You can do as follows :
library(igraph)
DF <- read.csv(text=
"type1,chrx,startx,endx,chry,starty,endy,type2
gain_765,chr15,9681969,9685418,chr15,9660912,9712719,loss_1136
gain_766,chr15,9706682,9852347,chr15,9660912,9712719,loss_1136
gain_766,chr15,9706682,9852347,chr15,9765125,9863990,loss_765
gain_780,chr20,9706682,9852347,ch20,9765125,9863990,loss_769
gain_760,chr15,9706682,9852347,chr15,9660912,9712719,loss_1137
gain_760,chr15,9706682,9852347,chr15,9765125,9863990,loss_763",
stringsAsFactors=F)
# create a graph with the relations type1 --> type2
# you can visualize it using: plot(g)
g <- graph.data.frame(DF[,c('type1','type2')])
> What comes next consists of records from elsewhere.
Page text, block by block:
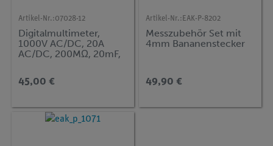
Artikel-Nr.:07028-12
Digitalmultimeter,
1000V AC/DC, 20A
AC/DC, 200MΩ, 20mF,
45,00 €
Artikel-Nr.: EAK-P-8202
Messzubehör Set mit
4mm Bananenstecker
49,90 €
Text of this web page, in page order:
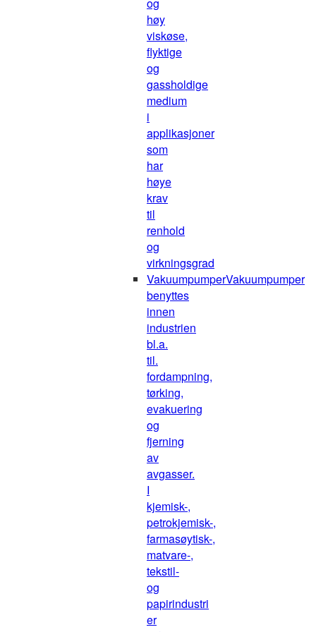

# decompose in the connected components
subgraphs <- decompose.graph(g,mode="weak")
# create the sub data.frames using the subgraphs vertices
subDFs <- lapply(subgraphs,
FUN=function(sg){
v <- V(sg)$name;
DF[DF$type1 %in% v | DF$type2 %in% v,];
}
)
# create the single-line data.frames for each group
subRes <- lapply(subDFs,
FUN=function(sd){
data.frame(chrx=sd$chrx[1],
start=min(c(sd$startx,sd$starty)),
end=max(c(sd$endx,sd$endy)))
}
)
# merge the result in one single data.frame
res <- do.call(rbind.data.frame,subRes)
res
>
chrx start end
1 chr15 9660912 9863990
2 chr20 9706682 9863990
3 chr15 9660912 9863990
The step 2 and 3 (creation of subgraphs
and subDFs
) can be done in one step by putting the code of the function in the 3rd step in the function in the 2nd step.
I left them separated to be clearer.